In case the Company was operative and holding assets for 3 years – The petitioners shall approach the NCLT under Section 252 of the Act for revival and post revival, will do the filing pursuant to NCLT order.

Hon’ble High Court of Bombay in the various writ petitions related to disqualification of directors, filed in year 2017 and 2018 endorses the order passed by Hon’ble Delhi High Court and stated the following statement in its order dated 22.03.2018:

The petitioners to take immediate steps in consonance with the provisions under Section 248(2) of the said Act, 2013 and under the CODS 2018, in any case within a period of seven days from that day.

Hon’ble Delhi High Court Division Bench in the various writ petitions related to disqualification of directors, filed in year 2017 and 2018 passed the following order on 21.03.2018:

The petitioner(s) whose DIN numbers have not been activated despite interim orders in their favor, shall inform ROC and the respondents shall forthwith activate the DIN number;

the petitioner are entitled to avail the CODS-2018 Scheme, stand permitted to file the compliances under the CODS-2018 Scheme as hard copies with the Registrar of Companies and deposit (excluding petitioner(s) who have deposited fee through Demand Draft with ROC and the same is accepted) the fee and other charges payable for CODS with supporting calculations in court registry as fixed deposit and such deposit made in this court shall be deemed to be compliances and deposits having been effected in due compliance with the requirements of CODS 2018 Scheme with the respondents of course subject to making good any shortcomings which may be pointed out by the respondents;

The deposits under the CODS2018 Scheme have to be made by and on behalf of the Company concerned.
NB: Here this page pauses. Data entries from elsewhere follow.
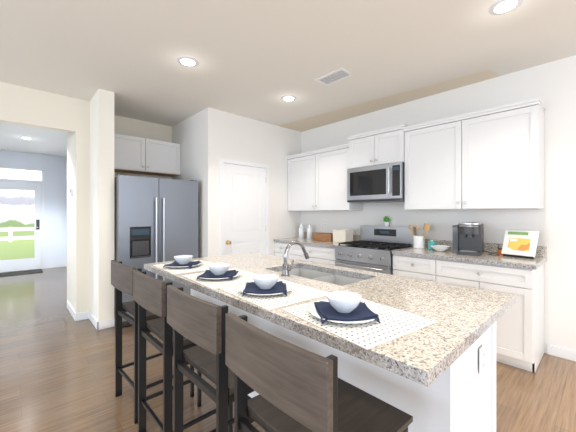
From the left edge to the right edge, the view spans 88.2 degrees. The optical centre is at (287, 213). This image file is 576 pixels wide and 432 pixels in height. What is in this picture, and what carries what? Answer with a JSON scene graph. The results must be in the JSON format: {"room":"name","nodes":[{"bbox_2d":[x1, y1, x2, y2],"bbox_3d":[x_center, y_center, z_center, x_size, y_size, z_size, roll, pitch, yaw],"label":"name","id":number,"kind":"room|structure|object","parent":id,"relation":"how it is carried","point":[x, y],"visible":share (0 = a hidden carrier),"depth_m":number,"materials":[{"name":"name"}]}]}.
{"room":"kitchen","nodes":[
{"label":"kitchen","id":0,"kind":"room"},
{"bbox_2d":[0,150,66,272],"bbox_3d":[-6.247,-0.050,6.890,2.040,2.750,0.120,0,0,-43],"label":"wall","id":1,"kind":"structure","parent":0,"point":[54,167],"depth_m":7.26,"materials":[{"name":"white paint"}]},
{"bbox_2d":[0,165,44,271],"bbox_3d":[-6.209,0.125,6.790,1.020,2.400,0.080,0,0,-43],"label":"door","id":2,"kind":"structure","parent":1,"relation":"attached to","point":[22,226],"depth_m":6.88,"materials":[{"name":"white paint"}]},
{"bbox_2d":[45,263,65,268],"bbox_3d":[-5.708,1.278,7.302,0.410,0.095,0.014,0,0,-43],"label":"baseboard","id":3,"kind":"structure","parent":1,"relation":"attached to","point":[58,264],"depth_m":7.29,"materials":[{"name":"white paint"}]},
{"bbox_2d":[0,82,75,132],"bbox_3d":[-3.152,-1.220,3.255,1.350,0.410,0.120,0,0,-43],"label":"wall","id":4,"kind":"structure","parent":0,"point":[24,106],"depth_m":3.42,"materials":[{"name":"beige paint"}]},
{"bbox_2d":[67,98,89,312],"bbox_3d":[-2.856,-0.050,4.030,0.140,2.750,0.850,0,0,-43],"label":"wall","id":5,"kind":"structure","parent":0,"point":[78,223],"depth_m":3.74,"materials":[{"name":"beige paint"}]},
{"bbox_2d":[67,301,77,320],"bbox_3d":[-2.871,1.278,3.934,0.014,0.095,0.758,0,0,-43],"label":"baseboard","id":6,"kind":"structure","parent":5,"relation":"attached to","point":[75,315],"depth_m":3.81,"materials":[{"name":"white paint"}]},
{"bbox_2d":[90,89,113,321],"bbox_3d":[-2.473,-0.050,3.840,0.160,2.750,1.090,0,0,-43],"label":"wall","id":7,"kind":"structure","parent":0,"point":[101,194],"depth_m":3.45,"materials":[{"name":"white paint"}]},
{"bbox_2d":[87,311,99,329],"bbox_3d":[-2.338,1.278,3.567,0.014,0.095,0.534,0,0,-43],"label":"baseboard","id":8,"kind":"structure","parent":7,"relation":"attached to","point":[90,316],"depth_m":3.53,"materials":[{"name":"white paint"}]},
{"bbox_2d":[114,115,171,178],"bbox_3d":[-2.345,-0.050,4.582,1.040,2.750,0.180,0,0,-43],"label":"wall","id":9,"kind":"structure","parent":0,"point":[136,128],"depth_m":4.56,"materials":[{"name":"beige paint"}]},
{"bbox_2d":[114,133,179,176],"bbox_3d":[-2.153,-0.843,4.376,1.034,0.484,0.376,0,0,-43],"label":"upper cabinet","id":10,"kind":"object","parent":9,"relation":"attached to","point":[137,155],"visible":0.88,"depth_m":4.27,"materials":[{"name":"white wood"}]},
{"bbox_2d":[172,107,300,257],"bbox_3d":[-0.897,-0.050,5.097,1.780,2.750,1.400,0,0,-43],"label":"wall","id":11,"kind":"structure","parent":0,"point":[206,139],"depth_m":4.37,"materials":[{"name":"white paint"}]},
{"bbox_2d":[219,158,268,255],"bbox_3d":[-0.601,0.280,4.361,0.875,2.090,0.081,0,0,-43],"label":"door","id":12,"kind":"structure","parent":11,"relation":"attached to","point":[243,206],"depth_m":4.35,"materials":[{"name":"white paint"}]},
{"bbox_2d":[0,266,575,431],"bbox_3d":[-2.695,1.375,2.464,10.000,0.100,16.000,0,0,-43],"label":"floor","id":13,"kind":"structure","parent":0,"point":[57,367],"depth_m":2.36,"materials":[{"name":"brown wood"}]},
{"bbox_2d":[0,269,42,276],"bbox_3d":[-6.018,1.319,6.571,0.900,0.011,0.500,0,0,-43],"label":"doormat","id":14,"kind":"object","parent":13,"relation":"on","point":[20,272],"visible":1,"depth_m":6.62,"materials":[{"name":"grey fabric"}]},
{"bbox_2d":[111,260,193,423],"bbox_3d":[-0.975,0.831,2.147,0.450,0.988,0.452,0,0,44],"label":"stool","id":15,"kind":"object","parent":13,"relation":"on","point":[121,277],"visible":0.62,"depth_m":2.02,"materials":[{"name":"brown wood"}]},
{"bbox_2d":[114,174,197,326],"bbox_3d":[-1.819,0.436,3.970,0.965,1.777,0.852,0,0,-43],"label":"refrigerator","id":16,"kind":"object","parent":13,"relation":"on","point":[155,220],"visible":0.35,"depth_m":3.62,"materials":[{"name":"grey metal"}]},
{"bbox_2d":[133,269,232,431],"bbox_3d":[-0.622,0.831,1.766,0.452,0.988,0.450,0,0,-44],"label":"stool","id":17,"kind":"object","parent":13,"relation":"on","point":[149,293],"visible":0.67,"depth_m":1.60,"materials":[{"name":"brown wood"}]},
{"bbox_2d":[167,285,253,431],"bbox_3d":[-0.261,0.831,1.379,0.452,0.988,0.450,0,0,-44],"label":"stool","id":18,"kind":"object","parent":13,"relation":"on","point":[200,323],"visible":0.58,"depth_m":1.21,"materials":[{"name":"brown wood"}]},
{"bbox_2d":[274,244,289,257],"bbox_3d":[0.138,0.887,4.835,0.617,0.875,0.389,0,0,-43],"label":"base cabinet","id":19,"kind":"object","parent":13,"relation":"on","point":[279,249],"depth_m":4.66,"materials":[{"name":"white wood"}]},
{"bbox_2d":[290,244,334,265],"bbox_3d":[0.524,0.887,4.421,0.617,0.875,0.977,0,0,-43],"label":"base cabinet","id":20,"kind":"object","parent":13,"relation":"on","point":[317,255],"depth_m":4.14,"materials":[{"name":"white wood"}]},
{"bbox_2d":[274,236,358,247],"bbox_3d":[0.426,0.429,4.516,0.632,0.040,1.249,0,0,-43],"label":"countertop","id":21,"kind":"structure","parent":20,"relation":"on","point":[313,244],"depth_m":4.32,"materials":[{"name":"beige stone"}]},
{"bbox_2d":[299,224,303,237],"bbox_3d":[0.223,0.290,4.952,0.086,0.238,0.086,0,0,-43],"label":"bottle","id":22,"kind":"object","parent":21,"relation":"on","point":[301,231],"visible":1,"depth_m":4.92,"materials":[{"name":"white glass"}]},
{"bbox_2d":[307,224,311,238],"bbox_3d":[0.350,0.290,4.845,0.086,0.238,0.086,0,0,-43],"label":"bottle","id":23,"kind":"object","parent":21,"relation":"on","point":[309,232],"visible":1,"depth_m":4.82,"materials":[{"name":"white glass"}]},
{"bbox_2d":[313,233,332,241],"bbox_3d":[0.567,0.354,4.494,0.340,0.110,0.200,0,0,43],"label":"wood tray","id":24,"kind":"object","parent":21,"relation":"on","point":[327,237],"visible":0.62,"depth_m":4.41,"materials":[{"name":"brown wood"}]},
{"bbox_2d":[333,229,352,242],"bbox_3d":[0.784,0.318,4.246,0.182,0.182,0.242,0,0,-40],"label":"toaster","id":25,"kind":"object","parent":21,"relation":"on","point":[342,235],"visible":0.88,"depth_m":4.17,"materials":[{"name":"beige"}]},
{"bbox_2d":[225,312,412,431],"bbox_3d":[0.096,0.831,0.978,0.452,0.988,0.450,0,0,-42],"label":"stool","id":26,"kind":"object","parent":13,"relation":"on","point":[296,388],"visible":1,"depth_m":0.87,"materials":[{"name":"brown wood"}]},
{"bbox_2d":[191,289,495,431],"bbox_3d":[0.123,0.888,2.085,0.703,0.875,2.132,0,0,-43],"label":"kitchen island","id":27,"kind":"object","parent":13,"relation":"on","point":[464,399],"depth_m":1.28,"materials":[{"name":"white wood"}]},
{"bbox_2d":[144,253,514,388],"bbox_3d":[-0.013,0.430,1.960,1.075,0.040,2.256,0,0,-43],"label":"island countertop","id":28,"kind":"structure","parent":27,"relation":"on","point":[422,356],"depth_m":1.30,"materials":[{"name":"beige stone"}]},
{"bbox_2d":[153,255,213,274],"bbox_3d":[-0.762,0.369,2.298,0.400,0.080,0.460,0,0,-41],"label":"place setting","id":29,"kind":"object","parent":28,"relation":"on","point":[181,264],"visible":1,"depth_m":2.24,"materials":[{"name":"white ceramic"}]},
{"bbox_2d":[182,263,257,288],"bbox_3d":[-0.397,0.369,1.907,0.400,0.080,0.460,0,0,-40],"label":"place setting","id":30,"kind":"object","parent":28,"relation":"on","point":[218,275],"visible":0.98,"depth_m":1.84,"materials":[{"name":"white ceramic"}]},
{"bbox_2d":[219,274,328,309],"bbox_3d":[-0.073,0.369,1.559,0.400,0.080,0.460,0,0,-39],"label":"place setting","id":31,"kind":"object","parent":28,"relation":"on","point":[269,291],"visible":1,"depth_m":1.49,"materials":[{"name":"white fabric"}]},
{"bbox_2d":[280,241,308,276],"bbox_3d":[0.071,0.297,2.001,0.254,0.227,0.111,0,0,-43],"label":"faucet","id":32,"kind":"object","parent":28,"relation":"on","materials":[{"name":"silver metal"}]},
{"bbox_2d":[292,265,363,284],"bbox_3d":[0.203,0.547,2.077,0.404,0.217,0.744,0,0,-43],"label":"sink","id":33,"kind":"object","parent":28,"relation":"in","point":[320,274],"depth_m":2.20,"materials":[{"name":"silver metal"}]},
{"bbox_2d":[282,291,437,349],"bbox_3d":[0.268,0.369,1.194,0.400,0.080,0.460,0,0,-35],"label":"place setting","id":34,"kind":"object","parent":28,"relation":"on","point":[355,319],"visible":1,"depth_m":1.12,"materials":[{"name":"white fabric"}]},
{"bbox_2d":[335,225,415,274],"bbox_3d":[1.075,0.748,3.741,0.720,1.155,0.756,0,0,-43],"label":"range","id":35,"kind":"object","parent":13,"relation":"on","point":[372,248],"visible":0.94,"depth_m":3.67,"materials":[{"name":"silver metal"}]},
{"bbox_2d":[383,216,389,225],"bbox_3d":[1.315,0.101,3.957,0.071,0.136,0.103,0,0,-43],"label":"plant pot","id":36,"kind":"object","parent":35,"relation":"on","point":[386,220],"visible":0.98,"depth_m":3.94,"materials":[{"name":"white ceramic"}]},
{"bbox_2d":[393,256,441,282],"bbox_3d":[1.559,0.887,3.312,0.617,0.875,0.519,0,0,-43],"label":"base cabinet","id":37,"kind":"object","parent":13,"relation":"on","point":[415,267],"depth_m":3.09,"materials":[{"name":"white wood"}]},
{"bbox_2d":[442,260,543,372],"bbox_3d":[1.933,0.887,2.911,0.617,0.875,0.812,0,0,-43],"label":"base cabinet","id":38,"kind":"object","parent":13,"relation":"on","point":[520,332],"depth_m":2.54,"materials":[{"name":"white wood"}]},
{"bbox_2d":[392,248,545,271],"bbox_3d":[1.797,0.429,3.045,0.632,0.040,1.234,0,0,-43],"label":"countertop","id":39,"kind":"structure","parent":38,"relation":"on","point":[502,261],"depth_m":2.77,"materials":[{"name":"beige stone"}]},
{"bbox_2d":[409,223,429,248],"bbox_3d":[1.534,0.260,3.494,0.154,0.299,0.287,0,0,-43],"label":"utensil crock","id":40,"kind":"object","parent":39,"relation":"on","point":[418,242],"visible":1,"depth_m":3.45,"materials":[{"name":"white ceramic"}]},
{"bbox_2d":[428,240,435,249],"bbox_3d":[1.635,0.354,3.378,0.106,0.110,0.086,0,0,-43],"label":"mug","id":41,"kind":"object","parent":39,"relation":"on","point":[432,242],"visible":0.69,"depth_m":3.35,"materials":[{"name":"teal ceramic"}]},
{"bbox_2d":[430,245,450,251],"bbox_3d":[1.659,0.381,3.236,0.201,0.056,0.201,0,0,-43],"label":"bowl","id":42,"kind":"object","parent":39,"relation":"on","point":[441,248],"visible":1,"depth_m":3.19,"materials":[{"name":"white ceramic"}]},
{"bbox_2d":[452,222,499,255],"bbox_3d":[1.903,0.248,3.014,0.398,0.322,0.343,0,0,39],"label":"coffee maker","id":43,"kind":"object","parent":39,"relation":"on","point":[468,238],"visible":0.98,"depth_m":2.98,"materials":[{"name":"grey plastic"}]},
{"bbox_2d":[497,248,502,254],"bbox_3d":[2.124,0.377,2.972,0.050,0.065,0.050,0,0,-43],"label":"jar","id":44,"kind":"object","parent":39,"relation":"on","point":[499,250],"visible":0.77,"depth_m":2.96,"materials":[{"name":"orange"}]},
{"bbox_2d":[501,230,538,258],"bbox_3d":[2.205,0.284,2.812,0.163,0.250,0.260,0,0,-31],"label":"cookbook stand","id":45,"kind":"object","parent":39,"relation":"on","point":[520,243],"visible":1,"depth_m":2.78,"materials":[{"name":"white paper"}]},
{"bbox_2d":[0,0,575,156],"bbox_3d":[-2.695,-1.475,2.464,10.000,0.100,16.000,0,0,-43],"label":"ceiling","id":46,"kind":"structure","parent":0,"point":[257,59],"depth_m":2.63,"materials":[{"name":"paint"}]},
{"bbox_2d":[177,56,198,66],"bbox_3d":[-0.936,-1.419,2.778,0.194,0.011,0.194,0,0,-43],"label":"recessed light","id":47,"kind":"object","parent":46,"relation":"in","point":[187,61],"visible":1,"depth_m":2.77,"materials":[{"name":"white paint"}]},
{"bbox_2d":[281,95,295,100],"bbox_3d":[0.007,-1.419,3.658,0.194,0.011,0.194,0,0,-43],"label":"recessed light","id":48,"kind":"object","parent":46,"relation":"in","point":[288,98],"visible":1,"depth_m":3.65,"materials":[{"name":"white paint"}]},
{"bbox_2d":[315,68,353,85],"bbox_3d":[0.476,-1.421,3.096,0.200,0.007,0.360,0,0,-43],"label":"ceiling vent","id":49,"kind":"object","parent":46,"relation":"in","point":[334,76],"visible":0.98,"depth_m":3.08,"materials":[{"name":"white metal"}]},
{"bbox_2d":[489,0,523,14],"bbox_3d":[1.486,-1.419,2.028,0.194,0.011,0.194,0,0,-43],"label":"recessed light","id":50,"kind":"object","parent":46,"relation":"in","point":[499,7],"visible":1,"depth_m":2.04,"materials":[{"name":"white paint"}]},
{"bbox_2d":[301,55,575,352],"bbox_3d":[2.525,-0.050,2.820,0.120,2.750,9.400,0,0,-43],"label":"wall","id":51,"kind":"structure","parent":0,"point":[552,85],"depth_m":2.93,"materials":[{"name":"white paint"}]},
{"bbox_2d":[286,145,362,210],"bbox_3d":[0.535,-0.488,4.617,0.332,0.885,1.249,0,0,-43],"label":"upper cabinet","id":52,"kind":"object","parent":51,"relation":"attached to","point":[316,181],"depth_m":4.46,"materials":[{"name":"white wood"}]},
{"bbox_2d":[346,125,409,168],"bbox_3d":[1.216,-0.812,3.873,0.351,0.415,0.761,0,0,-43],"label":"upper cabinet","id":53,"kind":"object","parent":51,"relation":"attached to","point":[383,146],"depth_m":3.72,"materials":[{"name":"white wood"}]},
{"bbox_2d":[347,162,404,202],"bbox_3d":[1.181,-0.375,3.840,0.448,0.450,0.758,0,0,-43],"label":"microwave","id":54,"kind":"object","parent":53,"relation":"attached to","point":[383,183],"visible":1,"depth_m":3.68,"materials":[{"name":"silver metal"}]},
{"bbox_2d":[304,232,545,255],"bbox_3d":[1.333,0.360,3.992,0.019,0.099,3.252,0,0,-43],"label":"backsplash","id":55,"kind":"structure","parent":51,"relation":"attached to","point":[541,250],"depth_m":3.14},
{"bbox_2d":[405,97,545,209],"bbox_3d":[1.899,-0.515,3.154,0.332,0.940,1.214,0,0,-43],"label":"upper cabinet","id":56,"kind":"object","parent":51,"relation":"attached to","point":[491,158],"depth_m":2.93,"materials":[{"name":"white wood"}]},
{"bbox_2d":[547,344,575,360],"bbox_3d":[4.065,1.278,1.070,0.014,0.095,4.740,0,0,-43],"label":"baseboard","id":57,"kind":"structure","parent":51,"relation":"attached to","point":[562,352],"depth_m":2.73,"materials":[{"name":"white paint"}]}
]}
As such, the payment or deposit by any one director shall be treated to have been made for and on behalf of the company.

Hon’ble Rajasthan High Court in the matter of Niranjan Kumar and Mohan Lal Mahavar V. Union of India and ROC (Jaipur)P (C) 8899 of 2018, passed the following directions:

Companies shall file the requisite returns, documents and application under CODS 2018 with Registrar of Companies in hard copies;

The petitioners may continue to hold the post of director in the defaulting companies as well as in other companies so that they may be able to avail the benefit of CODS, 2018 during the pendency of the writ petition;

The petitioner would also make a necessary application under CODS-2018 along with the requisite charges. (CODS form with fees Rs. 30,000/-).

Conclusion:

The last date to avail benefit under CODS was 01.05.2018. Now, disqualified directors of the struck off companies which have failed to take benefit of CODS, are left with either of the following remedies:

Revival of the Company:

Restoration of the name of the company by NCLT – If an operative company has been struck-off by the ROC due to its non-filing of Annual Return and if directors/promoters willing to continue the operations of the Company, then the directors / promoters of that company should apply to NCLT for restoration of its name. They can avail the benefits of relief given under the order of the NCLT.  Read more about Restoration of name of the company.

Removal of Disqualification without reviving the Company.
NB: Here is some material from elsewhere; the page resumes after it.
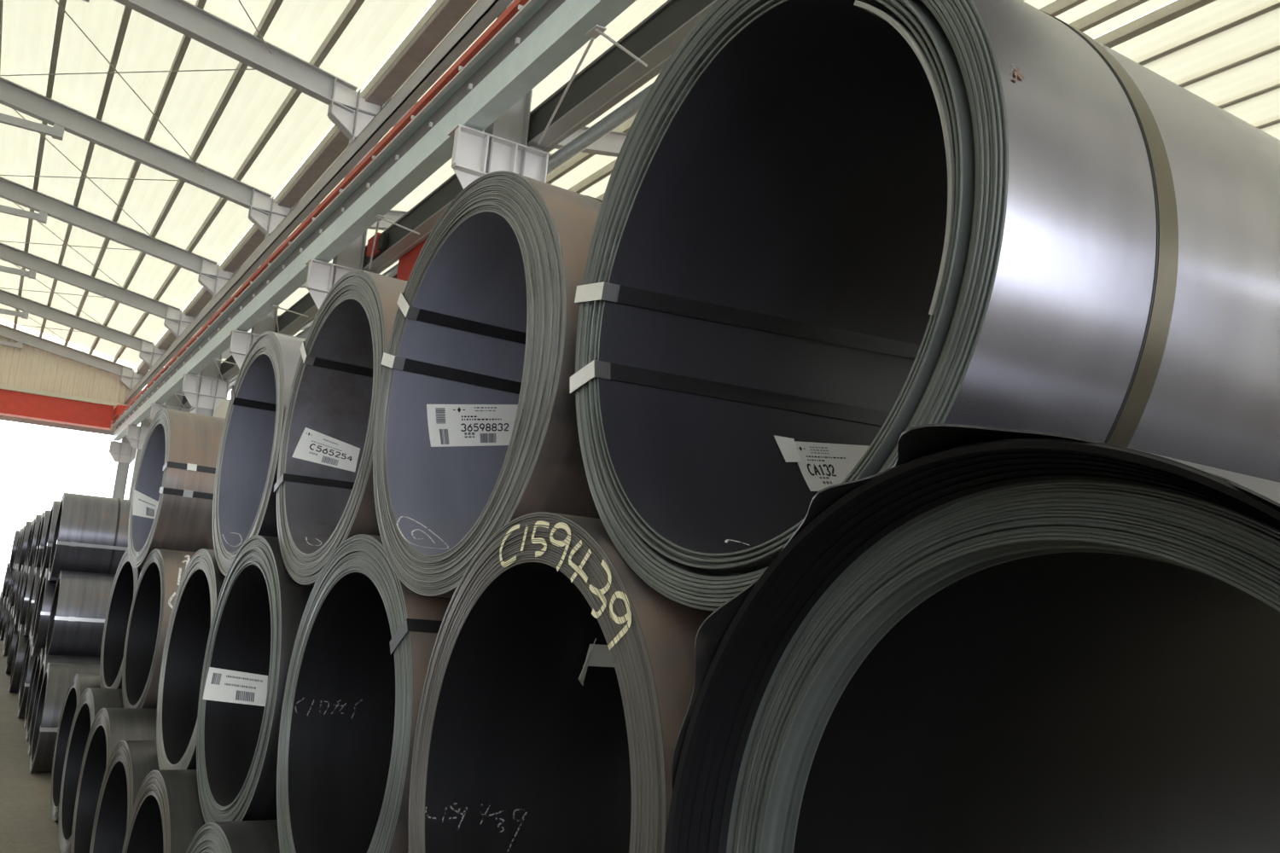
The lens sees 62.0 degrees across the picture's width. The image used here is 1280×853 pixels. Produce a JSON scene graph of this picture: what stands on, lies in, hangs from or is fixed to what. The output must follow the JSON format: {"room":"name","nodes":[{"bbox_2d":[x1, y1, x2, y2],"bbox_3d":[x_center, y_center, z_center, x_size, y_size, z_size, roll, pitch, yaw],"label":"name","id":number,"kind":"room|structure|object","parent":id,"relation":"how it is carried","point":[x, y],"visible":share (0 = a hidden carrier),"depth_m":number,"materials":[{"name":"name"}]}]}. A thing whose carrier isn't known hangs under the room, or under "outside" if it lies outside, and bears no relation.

File writ with High Court – In case of an in-active company which is struck-off , the disqualified  directors should file writ petition with the jurisdictional High Court. The High Court may provide  the following reliefs to the petitioner company:

  1. permitting the company to file its Annual documents in hard copies,
  2. allowing the company to file an application under Section 248(2) (Company can file an application voluntarily with the Registrar of Companies for Striking off the name of the Company)

The defaulting directors can get their disqualification removed after complying with all the above directions of the Hon’ble high court.